After you've already been overcharged for a Mac, you need to spend another hundred dollars or so buying Windows, just for the privilege of tainting the Apple core with Microsoft's OS. You'll probably need more memory, too.

Is it really worth all that extra money? From where I sit, no — but a fool and his money have always been quickly parted.

All of this leaves me with just one thing to say: Would you buy a Windows computer from this man [insert picture of Steve Jobs]?

This is a guy who has been ripped off by Microsoft for 20 years: Do you think he's about to just up and join the enemy? I doubt it.

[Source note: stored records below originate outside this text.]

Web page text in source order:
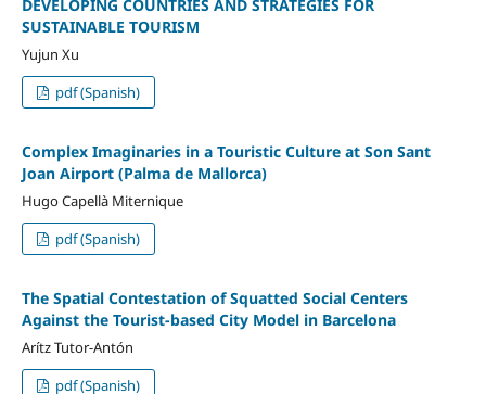
DEVELOPING COUNTRIES AND STRATEGIES FOR
SUSTAINABLE TOURISM
Yujun Xu
pdf (Spanish)
Complex Imaginaries in a Touristic Culture at Son Sant
Joan Airport (Palma de Mallorca)
Hugo Capellà Miternique
pdf (Spanish)
The Spatial Contestation of Squatted Social Centers
Against the Tourist-based City Model in Barcelona
Arítz Tutor-Antón
pdf (Spanish)
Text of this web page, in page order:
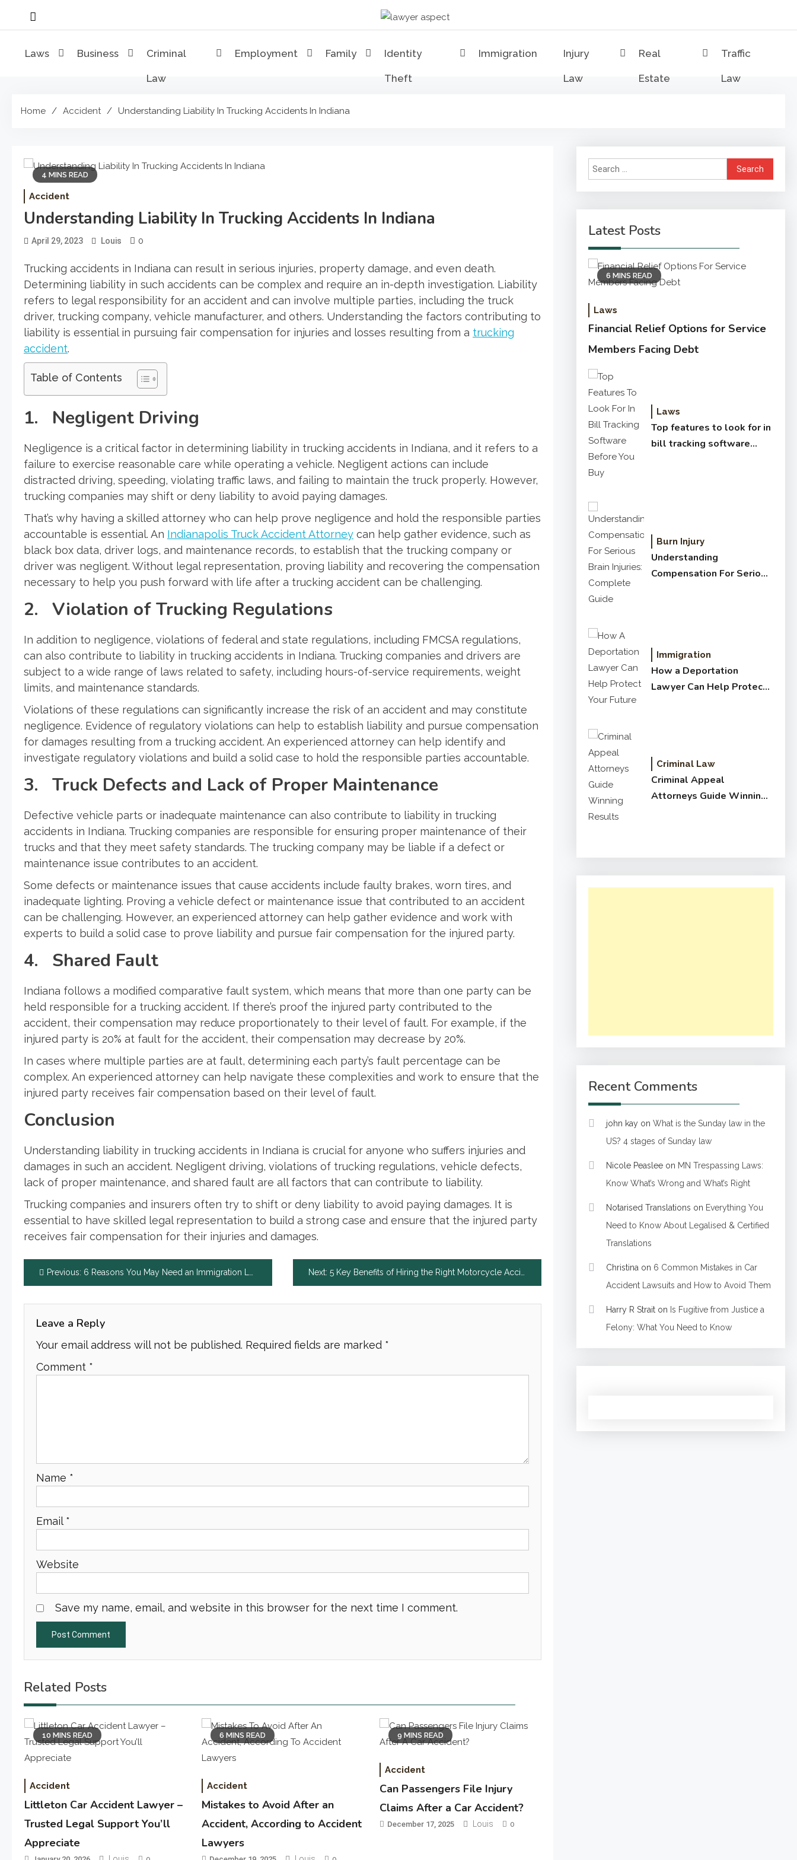
The Lawyer Blog
Laws Business Criminal
Law
Employment Family Identity
Theft
Immigration Injury
Law
Real
Estate
Traffic
Law
Home Accident Understanding Liability In Trucking Accidents In Indiana
4 MINS READ
Accident
Understanding Liability In Trucking Accidents In Indiana
April 29, 2023 Louis 0
Trucking accidents in Indiana can result in serious injuries, property damage, and even death.
Determining liability in such accidents can be complex and require an in-depth investigation. Liability
refers to legal responsibility for an accident and can involve multiple parties, including the truck
driver, trucking company, vehicle manufacturer, and others. Understanding the factors contributing to
liability is essential in pursuing fair compensation for injuries and losses resulting from a trucking
accident.
Table of Contents
1. Negligent Driving
Negligence is a critical factor in determining liability in trucking accidents in Indiana, and it refers to a
failure to exercise reasonable care while operating a vehicle. Negligent actions can include
distracted driving, speeding, violating traffic laws, and failing to maintain the truck properly. However,
trucking companies may shift or deny liability to avoid paying damages.
That’s why having a skilled attorney who can help prove negligence and hold the responsible parties
accountable is essential. An Indianapolis Truck Accident Attorney can help gather evidence, such as
black box data, driver logs, and maintenance records, to establish that the trucking company or
driver was negligent. Without legal representation, proving liability and recovering the compensation
necessary to help you push forward with life after a trucking accident can be challenging.
2. Violation of Trucking Regulations
In addition to negligence, violations of federal and state regulations, including FMCSA regulations,
can also contribute to liability in trucking accidents in Indiana. Trucking companies and drivers are
subject to a wide range of laws related to safety, including hours-of-service requirements, weight
limits, and maintenance standards.
Violations of these regulations can significantly increase the risk of an accident and may constitute
negligence. Evidence of regulatory violations can help to establish liability and pursue compensation
for damages resulting from a trucking accident. An experienced attorney can help identify and
investigate regulatory violations and build a solid case to hold the responsible parties accountable.
3. Truck Defects and Lack of Proper Maintenance
Defective vehicle parts or inadequate maintenance can also contribute to liability in trucking
accidents in Indiana. Trucking companies are responsible for ensuring proper maintenance of their
trucks and that they meet safety standards. The trucking company may be liable if a defect or
maintenance issue contributes to an accident.
Some defects or maintenance issues that cause accidents include faulty brakes, worn tires, and
inadequate lighting. Proving a vehicle defect or maintenance issue that contributed to an accident
can be challenging. However, an experienced attorney can help gather evidence and work with
experts to build a solid case to prove liability and pursue fair compensation for the injured party.
4. Shared Fault
Indiana follows a modified comparative fault system, which means that more than one party can be
held responsible for a trucking accident. If there’s proof the injured party contributed to the
accident, their compensation may reduce proportionately to their level of fault. For example, if the
injured party is 20% at fault for the accident, their compensation may decrease by 20%.
In cases where multiple parties are at fault, determining each party’s fault percentage can be
complex. An experienced attorney can help navigate these complexities and work to ensure that the
injured party receives fair compensation based on their level of fault.
Conclusion
Understanding liability in trucking accidents in Indiana is crucial for anyone who suffers injuries and
damages in such an accident. Negligent driving, violations of trucking regulations, vehicle defects,
lack of proper maintenance, and shared fault are all factors that can contribute to liability.
Trucking companies and insurers often try to shift or deny liability to avoid paying damages. It is
essential to have skilled legal representation to build a strong case and ensure that the injured party
receives fair compensation for their injuries and damages.
Post
navigation
Previous: 6 Reasons You May Need an Immigration Lawyer Next: 5 Key Benefits of Hiring the Right Motorcycle Accident Lawyer in Connecticut
Leave a Reply
Your email address will not be published. Required fields are marked *
Comment *
Name *
Email *
Website
Save my name, email, and website in this browser for the next time I comment.
Related Posts
10 MINS READ
Accident
Littleton Car Accident Lawyer –
Trusted Legal Support You’ll
Appreciate
6 MINS READ
Accident
Mistakes to Avoid After an
Accident, According to Accident
Lawyers
9 MINS READ
Accident
Can Passengers File Injury
Claims After a Car Accident?
December 17, 2025 Louis 0
Search
for:
Latest Posts
6 MINS READ
Laws
Financial Relief Options for Service
Members Facing Debt
Laws
Top features to look for in
bill tracking software
Burn Injury
Understanding
Compensation For Serious
Immigration
How a Deportation
Lawyer Can Help Protect
Criminal Law
Criminal Appeal
Attorneys Guide Winning
Recent Comments
john kayon What is the Sunday law in the
US? 4 stages of Sunday law
Nicole Peasleeon MN Trespassing Laws:
Know What’s Wrong and What’s Right
Notarised Translations on Everything You
Need to Know About Legalised & Certified
Translations
Christina on 6 Common Mistakes in Car
Accident Lawsuits and How to Avoid Them
Harry R Straiton Is Fugitive from Justice a
Felony: What You Need to Know
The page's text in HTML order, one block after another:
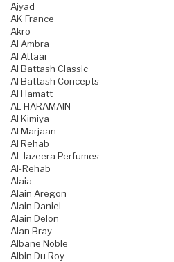
Ajyad
AK France
Akro
Al Ambra
Al Attaar
Al Battash Classic
Al Battash Concepts
Al Hamatt
AL HARAMAIN
Al Kimiya
Al Marjaan
Al Rehab
Al-Jazeera Perfumes
Al-Rehab
Alaia
Alain Aregon
Alain Daniel
Alain Delon
Alan Bray
Albane Noble
Albin Du Roy
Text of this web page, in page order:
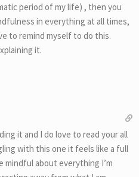
period of my life) , then you
in everything at all times,
to remind myself to do this.
it.
it and I do love to read your all
with this one it feels like a full
mindful about everything I’m
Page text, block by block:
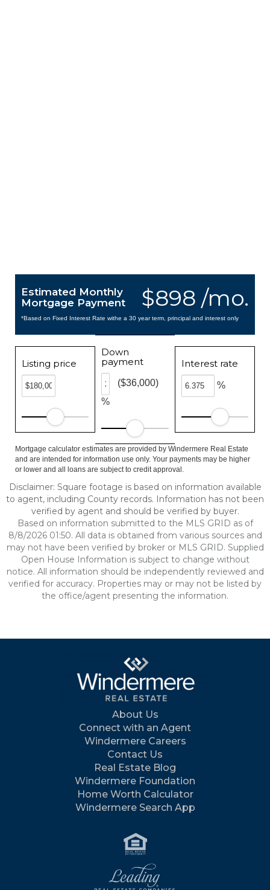
$898 /mo.
Estimated Monthly
Mortgage Payment
*Based on Fixed Interest Rate withe a 30 year term, principal and interest only
Listing price
Down
payment
%
($36,000)
Interest rate
%
Mortgage calculator estimates are provided by Windermere Real Estate
and are intended for information use only. Your payments may be higher
or lower and all loans are subject to credit approval.
Disclaimer: Square footage is based on information available
to agent, including County records. Information has not been
verified by agent and should be verified by buyer.
Based on information submitted to the MLS GRID as of
8/8/2026 01:50. All data is obtained from various sources and
may not have been verified by broker or MLS GRID. Supplied
Open House Information is subject to change without
notice. All information should be independently reviewed and
verified for accuracy. Properties may or may not be listed by
the office/agent presenting the information.
About Us
Connect with an Agent
Windermere Careers
Contact Us
Real Estate Blog
Windermere Foundation
Home Worth Calculator
Windermere Search App
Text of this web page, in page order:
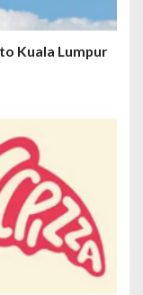
Kuala Lumpur
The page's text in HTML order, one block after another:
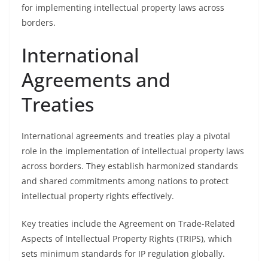
for implementing intellectual property laws across
borders.
International
Agreements and
Treaties
International agreements and treaties play a pivotal
role in the implementation of intellectual property laws
across borders. They establish harmonized standards
and shared commitments among nations to protect
intellectual property rights effectively.
Key treaties include the Agreement on Trade-Related
Aspects of Intellectual Property Rights (TRIPS), which
sets minimum standards for IP regulation globally.
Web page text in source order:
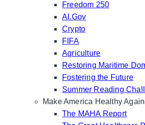
Freedom 250
AI.Gov
Crypto
FIFA
Agriculture
Restoring Maritime
Fostering the Future
Summer Reading
Make America Healthy Again
The MAHA Report
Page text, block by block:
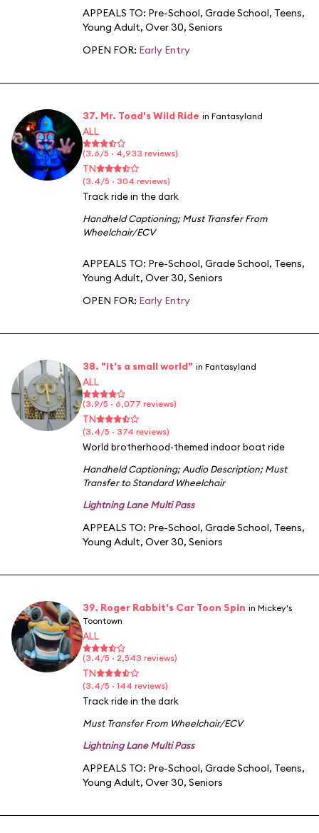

"Boot Chump" is just a Trojan horse, designed to get Windows users (aka chumps) to sample Macintosh hardware. Once you've laid out a few kilobucks on your BC system and been frustrated a few times with Windows limitations, what are you going to do?

Jobs's bet: You'll start spending more and more time in OS X, until you — too — become one of the pod people.

It's sad to see so many of my compatriots being turned into lemmings. Perhaps they'll wake up and smell the Apple pie in the sky — and realize they've been taken for a ride.

But I doubt it. Because I'm a firm believer that once you start using a Mac, your IQ begins to creep downwards, inversely proportional to an increase in your AAF (Apple Acceptance Factor).

In fact, I'm blaming the AAF for a wide-range of habits espoused by supposedly "creative people." I'll bet it's responsible for tattoos, piercings and the wide-spread adoption of the phrase "no worries."

In fact, I believe that most of today's societal ills can be either indirectly or directly attributed to Apple. Widespread hearing loss? Blame the iPod. Carpal tunnel? Blame the Newton. Upswing in hernias? That Infinite Loop idiot who decided to put a handle on the first iMac — and started the whole luggable trend.

No, Boot Camp is just the latest diabolical piece of Steve Jobs's grand plan to dumb us down and mangle our bodies. It's no coincidence that all this is happening just as Jobs has taken a seat on the board of Disney (which also owns ABC). Pretty soon we'll be good for nothing but sitting on our butts and watching TV.

So go ahead and Boot Camp if you must. But don't come running to me when your mind and body prematurely degenerate. I'll be smart, fit, and enjoying my real Windows computers, while you ooze slowly into the Pixar-Disney-ABC swamp of mindlessness. Chump.